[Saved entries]
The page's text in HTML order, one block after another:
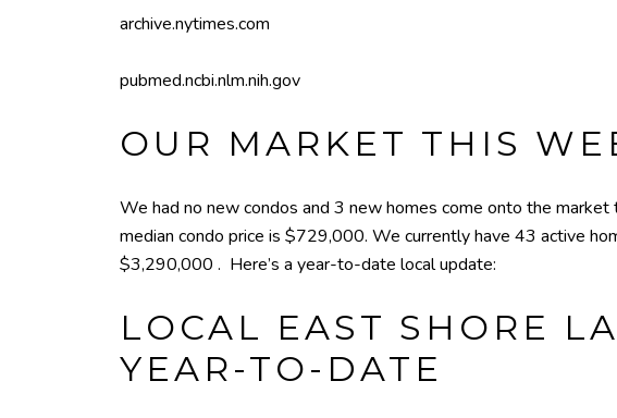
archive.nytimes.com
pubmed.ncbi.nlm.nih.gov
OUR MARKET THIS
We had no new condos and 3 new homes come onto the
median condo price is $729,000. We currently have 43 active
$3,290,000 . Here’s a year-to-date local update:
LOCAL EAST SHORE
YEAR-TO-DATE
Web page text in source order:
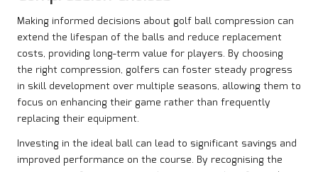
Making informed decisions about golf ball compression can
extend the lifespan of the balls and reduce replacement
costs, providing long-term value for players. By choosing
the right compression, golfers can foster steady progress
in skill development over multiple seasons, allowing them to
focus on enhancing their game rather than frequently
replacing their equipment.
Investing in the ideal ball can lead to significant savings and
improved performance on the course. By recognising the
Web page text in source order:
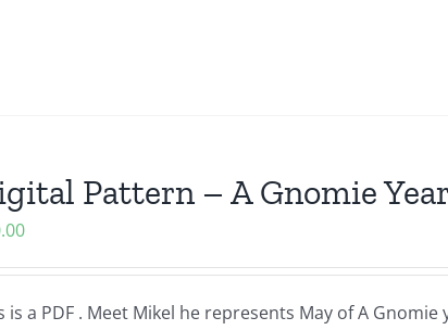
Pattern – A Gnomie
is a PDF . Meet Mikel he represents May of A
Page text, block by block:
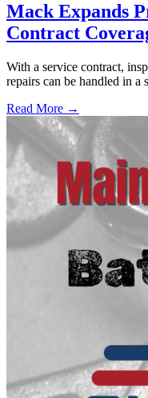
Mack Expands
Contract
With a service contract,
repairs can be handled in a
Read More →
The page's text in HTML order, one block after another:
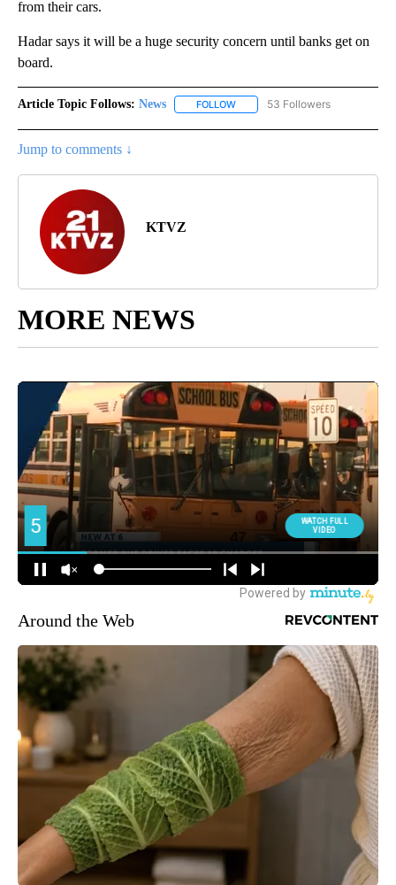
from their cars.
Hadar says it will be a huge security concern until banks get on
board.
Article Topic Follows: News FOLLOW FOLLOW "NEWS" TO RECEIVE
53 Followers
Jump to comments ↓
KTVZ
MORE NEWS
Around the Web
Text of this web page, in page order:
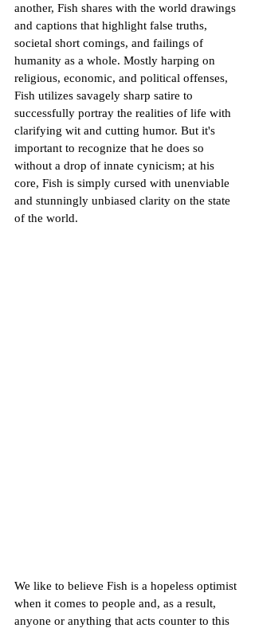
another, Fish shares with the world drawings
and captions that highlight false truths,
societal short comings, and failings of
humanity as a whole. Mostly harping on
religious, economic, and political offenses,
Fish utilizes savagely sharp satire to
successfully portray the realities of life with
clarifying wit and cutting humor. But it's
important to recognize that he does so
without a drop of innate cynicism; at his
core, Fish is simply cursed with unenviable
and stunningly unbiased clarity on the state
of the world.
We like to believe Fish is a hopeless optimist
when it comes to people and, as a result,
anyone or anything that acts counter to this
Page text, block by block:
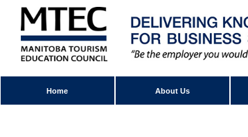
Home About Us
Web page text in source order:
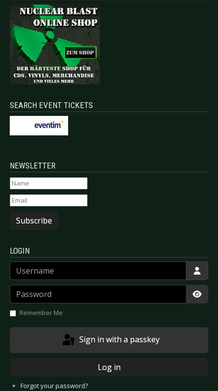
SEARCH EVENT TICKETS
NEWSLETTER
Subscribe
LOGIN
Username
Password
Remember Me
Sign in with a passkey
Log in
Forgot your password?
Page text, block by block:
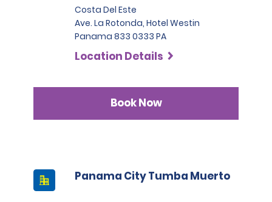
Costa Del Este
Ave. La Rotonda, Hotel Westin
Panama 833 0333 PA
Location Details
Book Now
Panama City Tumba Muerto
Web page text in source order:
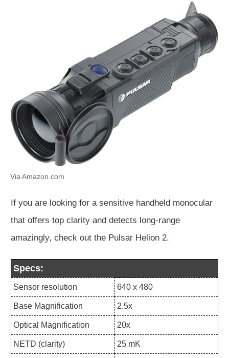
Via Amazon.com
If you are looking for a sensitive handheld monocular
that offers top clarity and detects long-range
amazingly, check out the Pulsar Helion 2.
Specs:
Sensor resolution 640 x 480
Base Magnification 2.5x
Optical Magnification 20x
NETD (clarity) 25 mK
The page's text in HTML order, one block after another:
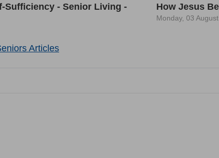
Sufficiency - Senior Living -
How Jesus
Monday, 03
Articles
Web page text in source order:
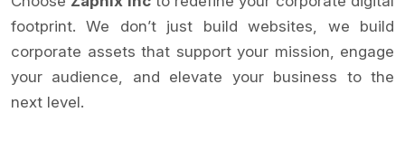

→ **PROBLEM TO SOLVE**: In the copy, every entry appears exactly as written above and no picture appears.

→ **RESPONSE**:
The page's text in HTML order, one block after another:
archive.nytimes.com
pubmed.ncbi.nlm.nih.gov
OUR MARKET THIS
We had no new condos and 3 new homes come onto the
median condo price is $729,000. We currently have 43 active
$3,290,000 . Here’s a year-to-date local update:
LOCAL EAST SHORE
YEAR-TO-DATE
Web page text in source order:
Making informed decisions about golf ball compression can
extend the lifespan of the balls and reduce replacement
costs, providing long-term value for players. By choosing
the right compression, golfers can foster steady progress
in skill development over multiple seasons, allowing them to
focus on enhancing their game rather than frequently
replacing their equipment.
Investing in the ideal ball can lead to significant savings and
improved performance on the course. By recognising the
Web page text in source order:
Pattern – A Gnomie
is a PDF . Meet Mikel he represents May of A
Page text, block by block:
Mack Expands
Contract
With a service contract,
repairs can be handled in a
Read More →
The page's text in HTML order, one block after another:
from their cars.
Hadar says it will be a huge security concern until banks get on
board.
Article Topic Follows: News FOLLOW FOLLOW "NEWS" TO RECEIVE
53 Followers
Jump to comments ↓
KTVZ
MORE NEWS
Around the Web
Text of this web page, in page order:
another, Fish shares with the world drawings
and captions that highlight false truths,
societal short comings, and failings of
humanity as a whole. Mostly harping on
religious, economic, and political offenses,
Fish utilizes savagely sharp satire to
successfully portray the realities of life with
clarifying wit and cutting humor. But it's
important to recognize that he does so
without a drop of innate cynicism; at his
core, Fish is simply cursed with unenviable
and stunningly unbiased clarity on the state
of the world.
We like to believe Fish is a hopeless optimist
when it comes to people and, as a result,
anyone or anything that acts counter to this
Page text, block by block:
Home About Us
Web page text in source order:
SEARCH EVENT TICKETS
NEWSLETTER
Subscribe
LOGIN
Username
Password
Remember Me
Sign in with a passkey
Log in
Forgot your password?
Page text, block by block:
Costa Del Este
Ave. La Rotonda, Hotel Westin
Panama 833 0333 PA
Location Details
Book Now
Panama City Tumba Muerto
Web page text in source order:
Via Amazon.com
If you are looking for a sensitive handheld monocular
that offers top clarity and detects long-range
amazingly, check out the Pulsar Helion 2.
Specs:
Sensor resolution 640 x 480
Base Magnification 2.5x
Optical Magnification 20x
NETD (clarity) 25 mK
The page's text in HTML order, one block after another:
Sufficiency - Senior Living -
How Jesus
Monday, 03
Articles
Web page text in source order:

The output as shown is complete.